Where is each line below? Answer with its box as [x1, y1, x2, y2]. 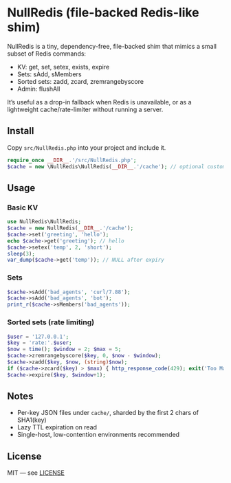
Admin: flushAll [16, 85, 60, 93]
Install [7, 125, 34, 137]
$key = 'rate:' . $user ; [7, 339, 72, 346]
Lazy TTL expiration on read [16, 423, 98, 431]
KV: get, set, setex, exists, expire [16, 63, 110, 71]
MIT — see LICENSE [7, 469, 65, 477]
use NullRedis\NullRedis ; [7, 218, 81, 225]
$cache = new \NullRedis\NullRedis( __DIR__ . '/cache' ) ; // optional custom [7, 163, 226, 170]
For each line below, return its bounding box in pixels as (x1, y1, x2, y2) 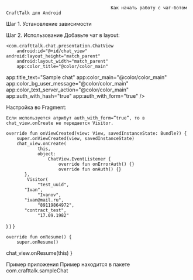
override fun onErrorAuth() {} (58, 161, 135, 167)
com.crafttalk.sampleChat (6, 267, 68, 274)
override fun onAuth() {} (58, 166, 122, 172)
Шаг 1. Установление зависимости (6, 21, 92, 27)
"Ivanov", (37, 192, 61, 198)
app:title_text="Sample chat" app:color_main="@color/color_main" (6, 74, 167, 81)
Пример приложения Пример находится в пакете (6, 261, 130, 268)
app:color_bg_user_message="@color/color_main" (6, 80, 129, 87)
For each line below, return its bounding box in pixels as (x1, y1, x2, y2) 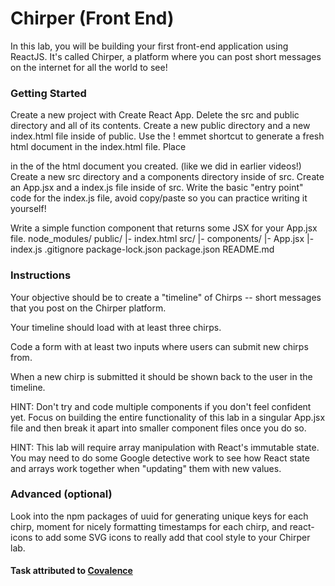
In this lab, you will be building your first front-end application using (10, 40, 289, 52)
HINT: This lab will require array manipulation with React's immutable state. (10, 441, 320, 453)
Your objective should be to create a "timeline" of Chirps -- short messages (10, 291, 322, 303)
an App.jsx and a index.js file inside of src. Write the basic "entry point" (10, 182, 304, 194)
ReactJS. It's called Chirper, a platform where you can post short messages (10, 50, 322, 62)
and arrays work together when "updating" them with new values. (10, 462, 282, 474)
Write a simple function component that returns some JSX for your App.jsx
+--
## WORK TO COMPLETE
Repeat verbatim all the material, but not the pictures.

## WRITTEN SOLUTION
Where is each line below? Answer with its box as [x1, y1, x2, y2]. 
Admin: flushAll [16, 85, 60, 93]
Install [7, 125, 34, 137]
$key = 'rate:' . $user ; [7, 339, 72, 346]
Lazy TTL expiration on read [16, 423, 98, 431]
KV: get, set, setex, exists, expire [16, 63, 110, 71]
MIT — see LICENSE [7, 469, 65, 477]
use NullRedis\NullRedis ; [7, 218, 81, 225]
$cache = new \NullRedis\NullRedis( __DIR__ . '/cache' ) ; // optional custom [7, 163, 226, 170]
For each line below, return its bounding box in pixels as (x1, y1, x2, y2) 
override fun onErrorAuth() {} (58, 161, 135, 167)
com.crafttalk.sampleChat (6, 267, 68, 274)
override fun onAuth() {} (58, 166, 122, 172)
Шаг 1. Установление зависимости (6, 21, 92, 27)
"Ivanov", (37, 192, 61, 198)
app:title_text="Sample chat" app:color_main="@color/color_main" (6, 74, 167, 81)
Пример приложения Пример находится в пакете (6, 261, 130, 268)
app:color_bg_user_message="@color/color_main" (6, 80, 129, 87)
For each line below, return its bounding box in pixels as (x1, y1, x2, y2) 
In this lab, you will be building your first front-end application using (10, 40, 289, 52)
HINT: This lab will require array manipulation with React's immutable state. (10, 441, 320, 453)
Your objective should be to create a "timeline" of Chirps -- short messages (10, 291, 322, 303)
an App.jsx and a index.js file inside of src. Write the basic "entry point" (10, 182, 304, 194)
ReactJS. It's called Chirper, a platform where you can post short messages (10, 50, 322, 62)
and arrays work together when "updating" them with new values. (10, 462, 282, 474)
Write a simple function component that returns some JSX for your App.jsx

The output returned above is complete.